Abuya Kiai Haji Ardani bin Idan (bahasa Arab: أرداني; lahir 1889 M – wafat 1957 M) adalah seorang ulama dan pejuang kemerdekaan di wilayah Banten.[1] Abuya Ardani merupakan pendiri Pondok Pesantren Al-Falahiyah pada tahun 1913 M.[2]
Kehidupan awal
Abuya Ardani merupakan anak tunggal dari pasangan KH. Idan (ayah) dan Nyi Tiyeum (ibu). Ayahnya berasal dari Mengger, Cikoromoy. Sedangkan ibunya berasal dari Trumbu, Banten.[3]
Sejak kecil, Abuya Ardani sudah menjadi yatim piatu, karena kedua orang tuanya wafat. Kemudian Abuya Ardani di asuh oleh Ki Daim.[4]
Masa pendidikan
Abuya Ardani pada usianya masih 7 tahun, memulai pendidikannya dengan belajar agama ilmu nahwu kepada Ki Ardani (Tegal Kunir). Beliau mengenyam pendidikan bersama Ki Ardani (Tegal Kunir) hanya membutuhkan waktu 5 tahun. Akhirnya, Abuya Ardani pun kembali pulang kepada Ki Daim.[5]
Kemudian, Ki Daim menyerahkan Abuya Ardani kepada Kiai Salmin. Dengan kiai salmin, Abuya Ardani belajar mengenai Ilmu Fiqih. Tidak lama belajar dengannya, Kiai Salmin menyuruh Abuya Ardani untuk belajar dengan seorang ulama yang berasal dari Rumpaksina, yaitu Ki Musa.[6]
Atas Perintah dari Kiai Salmin, Abuya Ardani pun pergi ke daerah Rumpaksina untuk menemui Ki Musa. Ki Musa pun menerima kedatangan dari Abuya Ardani dengan sangat baik dan memberikan kasih sayang yang berlimpah kepada Abuya Ardani.
Kehidupan pribadi
Abuya Ardani pada usia yang masih 15 tahun, Beliau melepas masa lajangnya dengan menikahi Zainab.

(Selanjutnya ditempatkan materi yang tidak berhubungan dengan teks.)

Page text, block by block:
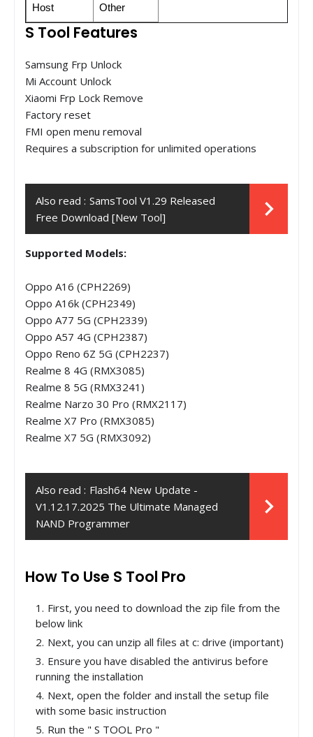
Host Other
S Tool Features
Samsung Frp Unlock
Mi Account Unlock
Xiaomi Frp Lock Remove
Factory reset
FMI open menu removal
Requires a subscription for unlimited operations
Also read : SamsTool V1.29 Released
Free Download [New Tool]
Supported Models:
Oppo A16 (CPH2269)
Oppo A16k (CPH2349)
Oppo A77 5G (CPH2339)
Oppo A57 4G (CPH2387)
Oppo Reno 6Z 5G (CPH2237)
Realme 8 4G (RMX3085)
Realme 8 5G (RMX3241)
Realme Narzo 30 Pro (RMX2117)
Realme X7 Pro (RMX3085)
Realme X7 5G (RMX3092)
Also read : Flash64 New Update -
V1.12.17.2025 The Ultimate Managed
NAND Programmer
How To Use S Tool Pro
First, you need to download the zip file from the
below link
Next, you can unzip all files at c: drive (important)
Ensure you have disabled the antivirus before
running the installation
Next, open the folder and install the setup file
with some basic instruction
Run the " S TOOL Pro "
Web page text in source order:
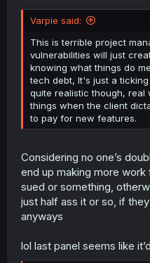
Varpie said:
This is terrible project
vulnerabilities will just
knowing what things do
tech debt, It's just a
quite realistic though, real
things when the client
to pay for new features.
Considering no one’s
end up making more
sued or something,
just half ass it or so, if
anyways
lol last panel seems like
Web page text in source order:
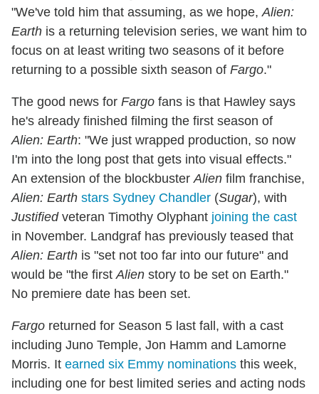
"We've told him that assuming, as we hope, Alien:
Earth is a returning television series, we want him to
focus on at least writing two seasons of it before
returning to a possible sixth season of Fargo."
The good news for Fargo fans is that Hawley says
he's already finished filming the first season of
Alien: Earth: "We just wrapped production, so now
I'm into the long post that gets into visual effects."
An extension of the blockbuster Alien film franchise,
Alien: Earth stars Sydney Chandler (Sugar), with
Justifiedveteran Timothy Olyphant joining the cast
in November. Landgraf has previously teased that
Alien: Earth is "set not too far into our future" and
would be "the first Alien story to be set on Earth."
No premiere date has been set.
Fargo returned for Season 5 last fall, with a cast
including Juno Temple, Jon Hamm and Lamorne
Morris. It earned six Emmy nominations this week,
including one for best limited series and acting nods
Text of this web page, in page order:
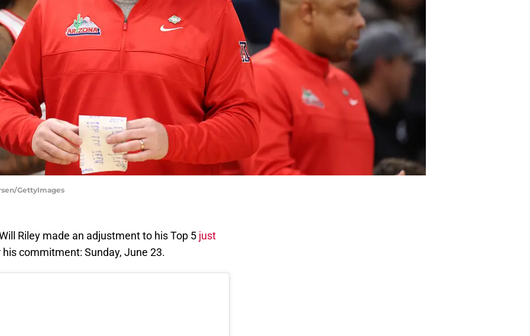
GettyImages
Riley made an adjustment to his Top 5 just
commitment: Sunday, June 23.
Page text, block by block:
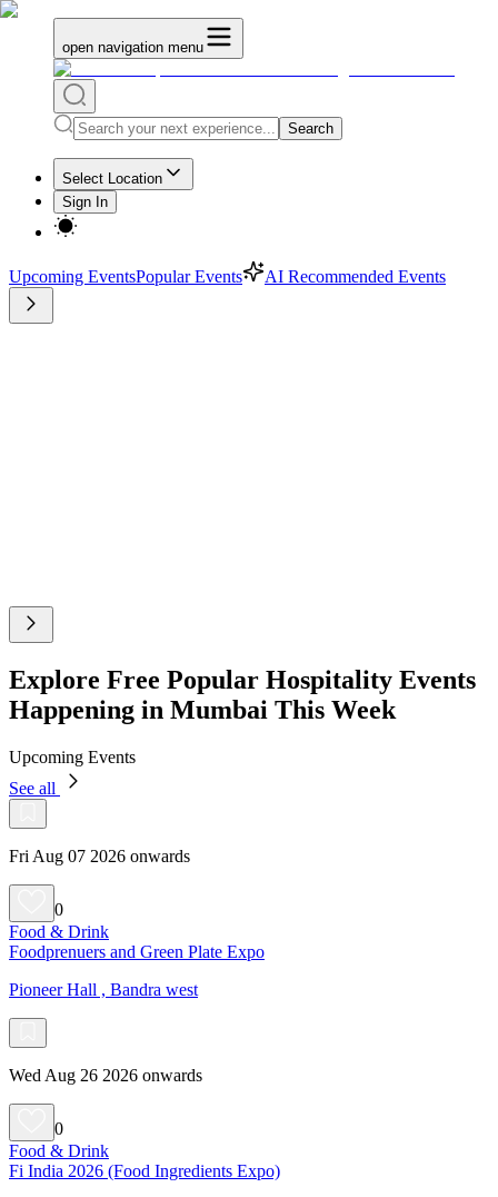
open navigation menu
Search
Select Location
Sign In
Upcoming EventsPopular Events AI Recommended Events
Explore Free Popular Hospitality Events
Happening in Mumbai This Week
Upcoming Events
See all
Fri Aug 07 2026 onwards
0
Food & Drink
Foodprenuers and Green Plate Expo
Pioneer Hall , Bandra west
Wed Aug 26 2026 onwards
0
Food & Drink
Fi India 2026 (Food Ingredients Expo)
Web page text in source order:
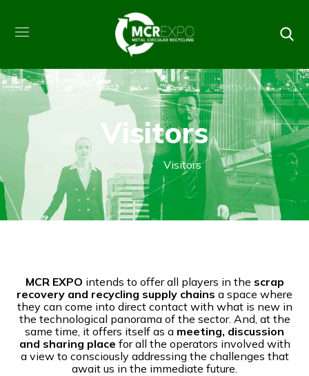
Visitors
Visitors
MCR EXPO intends to offer all players in the scrap
recovery and recycling supply chains a space where
they can come into direct contact with what is new in
the technological panorama of the sector. And, at the
same time, it offers itself as a meeting, discussion
and sharing place for all the operators involved with
a view to consciously addressing the challenges that
await us in the immediate future.
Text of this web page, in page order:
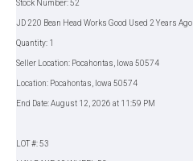
Stock Number: 52
JD 220 Bean Head Works Good Used 2 Years Ago
Quantity: 1
Seller Location: Pocahontas, Iowa 50574
Location: Pocahontas, Iowa 50574
End Date: August 12, 2026 at 11:59 PM
LOT #: 53
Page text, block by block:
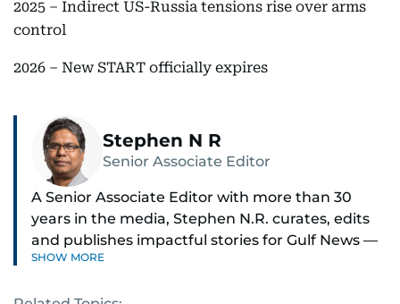
2025 – Indirect US-Russia tensions rise over arms
control
2026 – New START officially expires
Stephen N R
Senior Associate Editor
A Senior Associate Editor with more than 30
years in the media, Stephen N.R. curates, edits
and publishes impactful stories for Gulf News —
both in print and online — focusing on Middle
SHOW MORE
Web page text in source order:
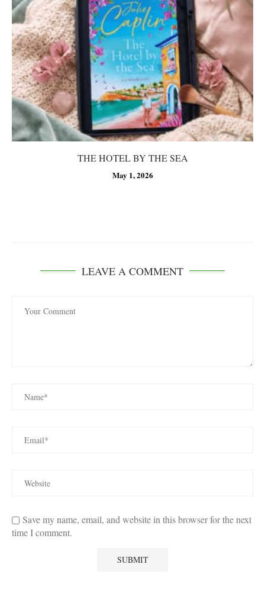
THE HOTEL BY THE SEA
May 1, 2026
LEAVE A COMMENT
Save my name, email, and website in this browser for the next
time I comment.
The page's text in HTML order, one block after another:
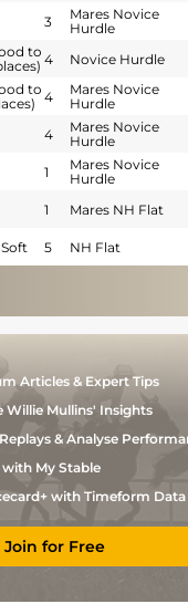
3
Mares Novice
Hurdle
to 4 Novice Hurdle
to 4
Mares Novice
Hurdle
4
Mares Novice
Hurdle
1
Mares Novice
Hurdle
1 Mares NH Flat
5 NH Flat
Articles & Expert Tips
Willie Mullins' Insights
& Analyse
My Stable
with Timeform Data
Join for Free
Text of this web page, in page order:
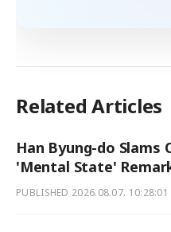
Related Articles
Han Byung-do Slams
'Mental State'
PUBLISHED 2026.08.07. 10:28:01
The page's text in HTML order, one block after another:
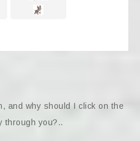
and why should I click on the
through you?..
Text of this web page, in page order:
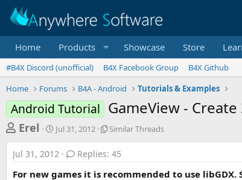
Home Products Showcase Store
#B4X Discord (unofficial) B4X Facebook Group
B4X Github
Home
Forums B4A - Android Tutorials & Examples
Android Tutorial GameView -
T
h
r
e
Erel
S
t
r
Jul 31, 2012
S
Similar Threads
Jul 31, 2012 Replies: 45
For new games it is recommended to use libGDX.
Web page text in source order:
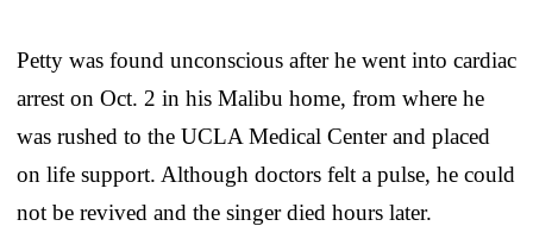
Petty was found unconscious after he went into cardiac
arrest on Oct. 2 in his Malibu home, from where he
was rushed to the UCLA Medical Center and placed
on life support. Although doctors felt a pulse, he could
not be revived and the singer died hours later.
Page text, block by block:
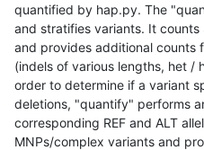
quantified by hap.py. The
and stratifies variants. It counts
and provides additional counts
(indels of various lengths, het /
order to determine if a variant
deletions, "quantify" performs
corresponding REF and ALT
MNPs/complex variants and
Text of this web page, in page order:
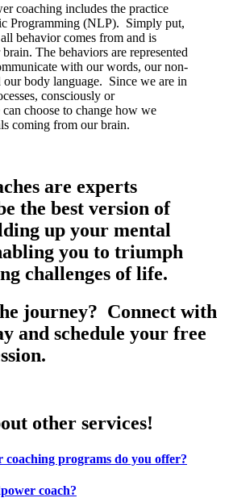
coaching includes the practice
Programming (NLP). Simply put,
behavior comes from and is
The behaviors are represented
with our words, our non-
our body language. Since we are in
consciously or
choose to change how we
coming from our brain.
are experts
the best version of
up your mental
you to triumph
challenges of life.
journey? Connect with
and schedule your free
other services!
programs do you offer?
coach?
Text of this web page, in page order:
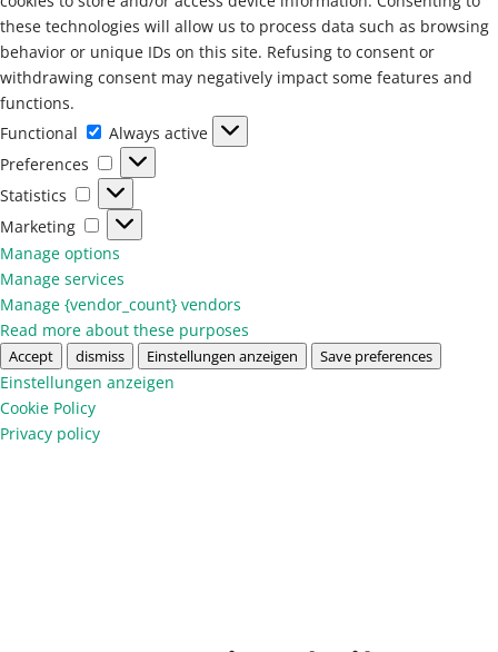
these technologies will allow us to process data such as browsing
behavior or unique IDs on this site. Refusing to consent or
withdrawing consent may negatively impact some features and
functions.
Functional
Functional
Always active
Preferences
Preferences
Statistics
Statistics
Marketing
Marketing
Manage options
Manage services
Manage {vendor_count} vendors
Read more about these purposes
Accept dismiss Einstellungen anzeigen Save preferences
Einstellungen anzeigen
Cookie Policy
Privacy policy
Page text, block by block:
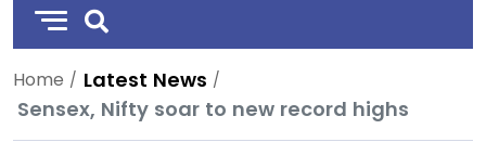
Home
Latest News
Sensex, Nifty soar to new record highs
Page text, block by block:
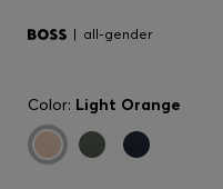
all-gender
Color: Light Orange
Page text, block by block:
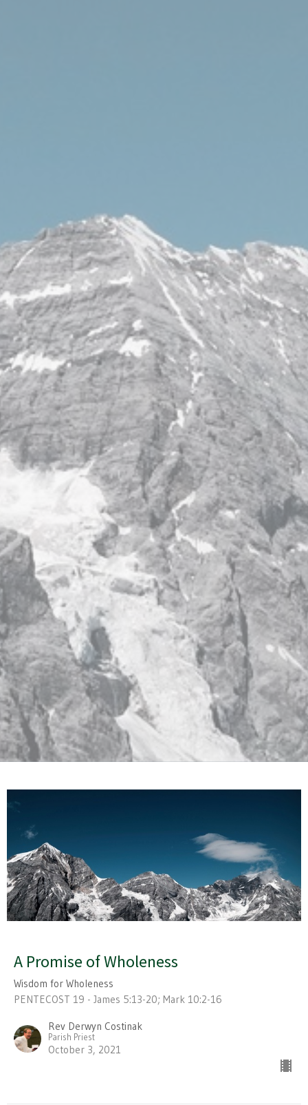
A Promise of Wholeness
Wisdom for Wholeness
PENTECOST 19 - James 5:13-20; Mark 10:2-16
Rev Derwyn Costinak
Parish Priest
October 3, 2021

Buah hati dari pernikahannya, Beliau dikaruniai 7 orang anak, yang terdiri dari enam anak laki-laki 1 anak perempuan.
Menginjak ke usia 40 tahun, Abuya Ardani menikah kembali dengan Hj. Umamah yang berasal dari Kampung Panggang, Desa Selapajang, Cisoka, Tangerang. Pada pernikahannya yang kedua ini, Abuya Ardani dikaruniai tujuh orang anak.[7]
Guru-gurunya
Abuya Ardani merupakan seorang laki-laki yang haus akan ilmu, maka tidak heran bahwa beliau memiliki banyak guru yang telah beliau temui diantaranya yaitu, Ki Ardani (Tegal Kunir), Kiai Salmin (Kampung Gunung), Ki Musa (Rumpaksina), Ahmad Syathibi al-Qonturi, Tubagus Ahmad Bakri as-Sampuri, Ki Nawawi (Mandaya) dan Abuya Shiddiq.
Peranan di Nahdlatul Ulama
Pengalaman Abuya Ardani mewakili ulama se-Banten untuk menghadiri muktamar Nahdlatul Ulama di Solo pada tahun 1935 dan beliau memenangkan argumen dengan ulama-ulama lainnya. Diantara hasil keputusan muktamar ini adalah pernyataan menyokong berdirinya "Madrasah Mamba'ul Ulum" yang didirikan oleh Keraton Surakarta Hadiningrat sebagai salah satu usaha untuk mencetak kader ulama.